Carine still was skeptical. "Sterling has an alibi."
"So did Jodie Rancourt. Hers didn't hold up, did it?" Ty unfastened his own seat belt—she wasn't going in there alone. "I'm playing devil's advocate, babe.
All I'm saying is that anything's possible. And I'm with you all the way. That's not so bad, is it?"
She pushed open her door, one leg hanging out as she turned back to him and gave him a quick once-over. "You're not armed. If Sterling or Jodie or whoever decides to shoot me, they'll shoot you, too."
"Consider me a deterrent to violence." He gave her hisbestcockysmile."AndwhosaysIneedtobearmed?"
That drew a small laugh. She looked steady enough when she got out of the truck. Ty followed her up a short walkway to a flat stone landing at the front door. He leaned into Carine and whispered, "Don't you feel like you've just climbed the beanstalk to the ogre's castle?"
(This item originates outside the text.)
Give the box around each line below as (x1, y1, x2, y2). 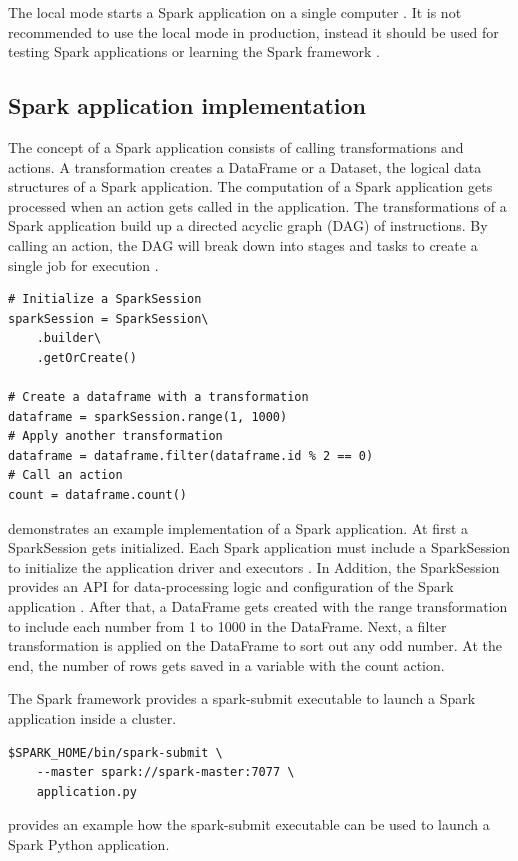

She bit back a smile, but she had her hands twisted together, obviously trying to keep them from shaking. It wasn't a pleasant errand she was conducting, but Ty knew she wouldn't give up now. That was Carine—in for a penny, in for a pound. Maybe it was her "strong moral compass" at work, but Ty suspected it was also plain stubbornness.
"We can still go camping," Ty said. "I'd keep you warm—"
"So would a good sleeping bag. Will you stop?"
But when Sterling Rancourt pulled open the door a moment later, Carine somehow managed to look less tentative and guilty. It wasn't her fault the police had the pictures of Jodie Rancourt and Louis Sanborn, but that only just now seemed to sink in. Sterling looked like a wealthy country gentleman in his wide-wale corduroys and Patagonia sweater, but it was clear he was prepared for this encounter with his photographer. He must have seen them coming up the driveway, Ty thought.
"Carine, Sergeant North," Rancourt said coolly. "What can I do for you?"
Ty checked out the guy's stiff manner. No tea by the fire today. But Carine, stuffing her hands in her pockets, not intimidated, plunged ahead. "I'm sorry about the disk, and I'm sorry things have turned out the way they have." She paused, but Rancourt didn't say a word, and she went on. "I didn't feel I could give the disk to Gary Turner. I had no idea what was on it—Sterling, I hope you believe me when I say that I had nothing to do with those pictures."
He shifted in the doorway, not meeting her eye. "I'm sure you did what you felt was right. It's not a pleasant situation for any of us, but I haven't seen the pictures. I'm not in a position to discuss them."